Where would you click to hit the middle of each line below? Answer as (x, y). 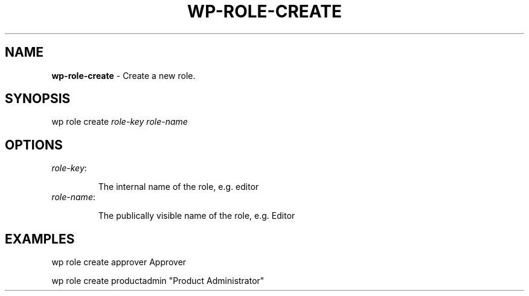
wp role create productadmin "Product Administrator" (158, 281)
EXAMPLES (40, 239)
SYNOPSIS (38, 99)
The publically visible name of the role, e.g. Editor (197, 216)
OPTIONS (34, 145)
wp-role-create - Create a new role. (123, 75)
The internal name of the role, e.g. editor (178, 187)
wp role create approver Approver (119, 262)
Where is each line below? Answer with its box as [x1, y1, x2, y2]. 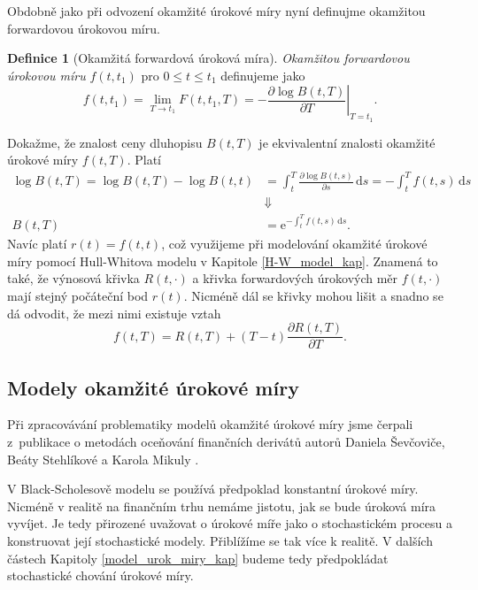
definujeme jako [220, 65, 305, 84]
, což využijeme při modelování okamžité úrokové [161, 234, 428, 253]
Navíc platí [7, 234, 67, 253]
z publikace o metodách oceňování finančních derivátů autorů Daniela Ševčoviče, [7, 433, 445, 450]
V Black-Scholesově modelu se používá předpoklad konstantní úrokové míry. [7, 479, 419, 498]
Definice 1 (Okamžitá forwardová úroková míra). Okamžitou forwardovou [7, 49, 410, 67]
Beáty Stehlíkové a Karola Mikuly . [7, 449, 199, 468]
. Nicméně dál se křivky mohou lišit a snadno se [183, 286, 443, 304]
________
Description of the task.
What is needed is each line of the entries that contains the word "role".

Expected output.
wp role create productadmin "Product Administrator" (158, 281)
The publically visible name of the role, e.g. Editor (197, 216)
wp-role-create - Create a new role. (123, 75)
The internal name of the role, e.g. editor (178, 187)
wp role create approver Approver (119, 262)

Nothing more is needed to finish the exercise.